## [REQUIRED WORK]
Below are entries. Give back exactly the lines from the one containing "Text of this" through the one containing "Check out pictures", inclusive, without the pictures.

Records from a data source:

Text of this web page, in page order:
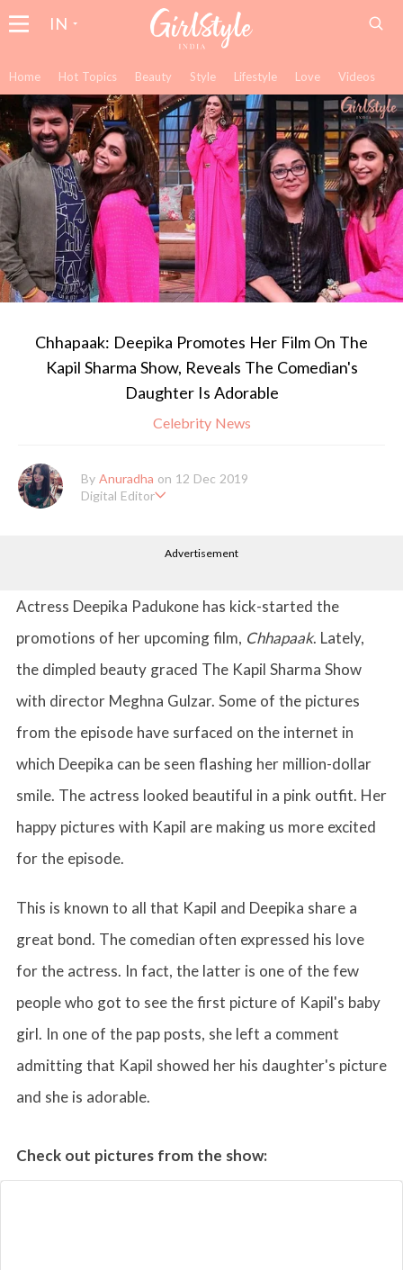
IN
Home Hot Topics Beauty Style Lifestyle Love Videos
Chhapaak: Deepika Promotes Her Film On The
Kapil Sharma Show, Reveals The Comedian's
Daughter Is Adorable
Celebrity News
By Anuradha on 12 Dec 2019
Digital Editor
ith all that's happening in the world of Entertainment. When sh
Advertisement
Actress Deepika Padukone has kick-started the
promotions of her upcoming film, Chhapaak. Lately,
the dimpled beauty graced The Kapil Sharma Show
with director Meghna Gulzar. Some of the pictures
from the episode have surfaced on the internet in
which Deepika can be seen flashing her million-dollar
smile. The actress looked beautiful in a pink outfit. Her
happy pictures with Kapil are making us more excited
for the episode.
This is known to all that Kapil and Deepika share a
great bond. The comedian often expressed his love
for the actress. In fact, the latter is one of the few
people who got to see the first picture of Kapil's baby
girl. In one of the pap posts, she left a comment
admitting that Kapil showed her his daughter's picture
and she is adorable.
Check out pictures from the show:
---
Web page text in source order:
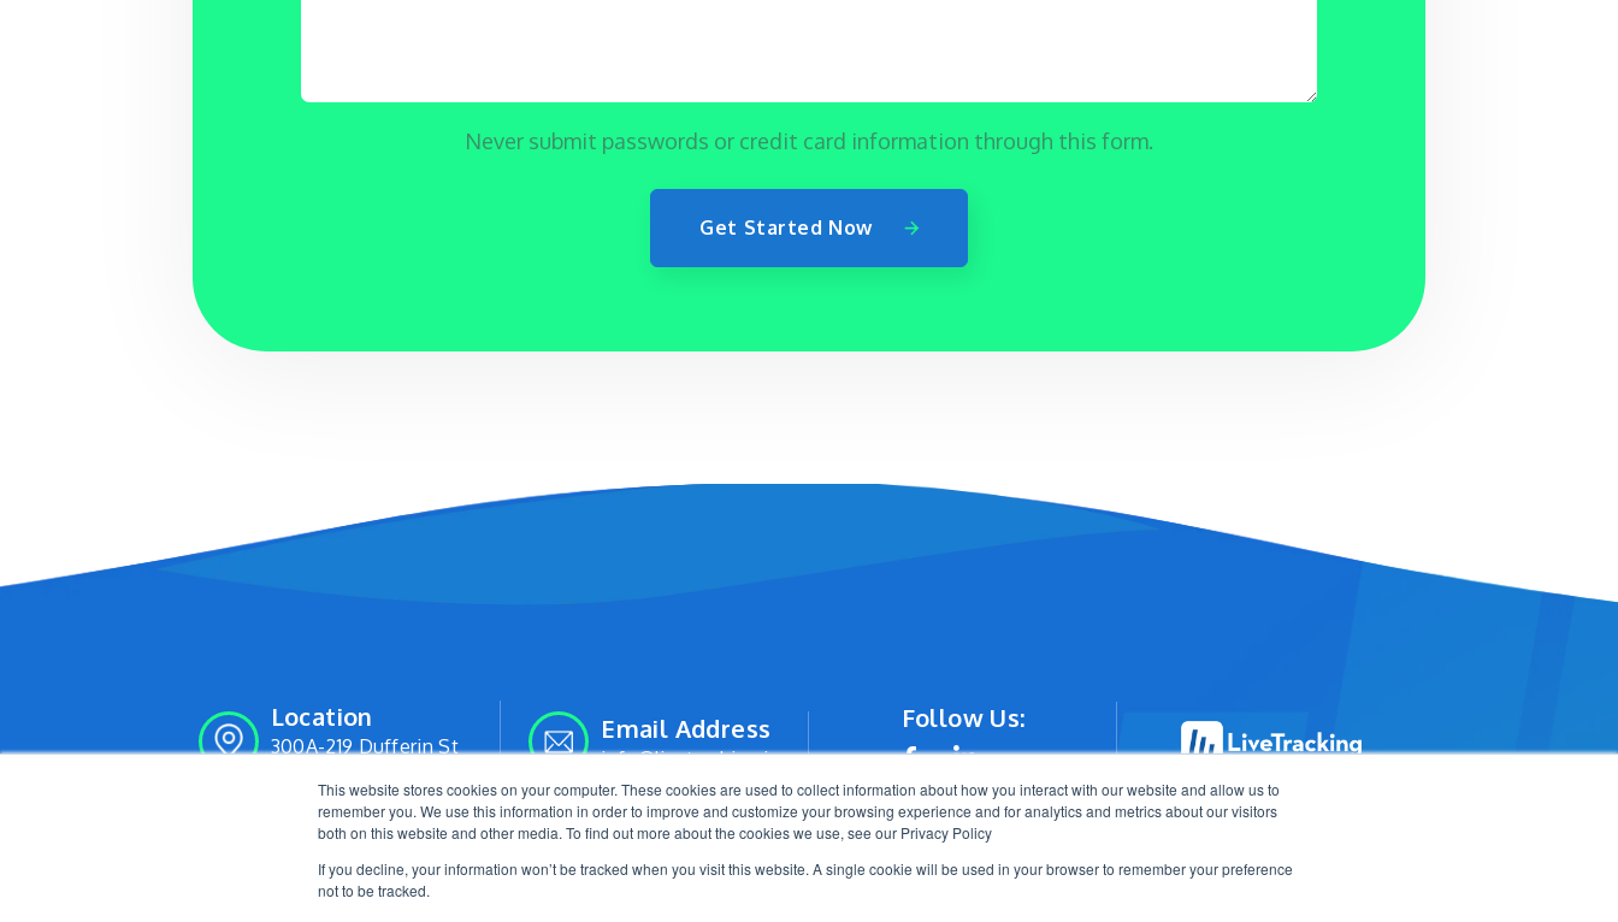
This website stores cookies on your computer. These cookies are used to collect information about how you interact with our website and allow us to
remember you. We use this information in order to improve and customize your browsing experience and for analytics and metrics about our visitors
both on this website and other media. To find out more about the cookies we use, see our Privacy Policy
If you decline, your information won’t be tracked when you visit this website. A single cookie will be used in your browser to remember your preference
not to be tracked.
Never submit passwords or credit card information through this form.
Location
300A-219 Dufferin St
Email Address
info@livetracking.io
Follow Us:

## [ANSWER SECTION]
Text of this web page, in page order:
IN
Home Hot Topics Beauty Style Lifestyle Love Videos
Chhapaak: Deepika Promotes Her Film On The
Kapil Sharma Show, Reveals The Comedian's
Daughter Is Adorable
Celebrity News
By Anuradha on 12 Dec 2019
Digital Editor
ith all that's happening in the world of Entertainment. When sh
Advertisement
Actress Deepika Padukone has kick-started the
promotions of her upcoming film, Chhapaak. Lately,
the dimpled beauty graced The Kapil Sharma Show
with director Meghna Gulzar. Some of the pictures
from the episode have surfaced on the internet in
which Deepika can be seen flashing her million-dollar
smile. The actress looked beautiful in a pink outfit. Her
happy pictures with Kapil are making us more excited
for the episode.
This is known to all that Kapil and Deepika share a
great bond. The comedian often expressed his love
for the actress. In fact, the latter is one of the few
people who got to see the first picture of Kapil's baby
girl. In one of the pap posts, she left a comment
admitting that Kapil showed her his daughter's picture
and she is adorable.
Check out pictures from the show:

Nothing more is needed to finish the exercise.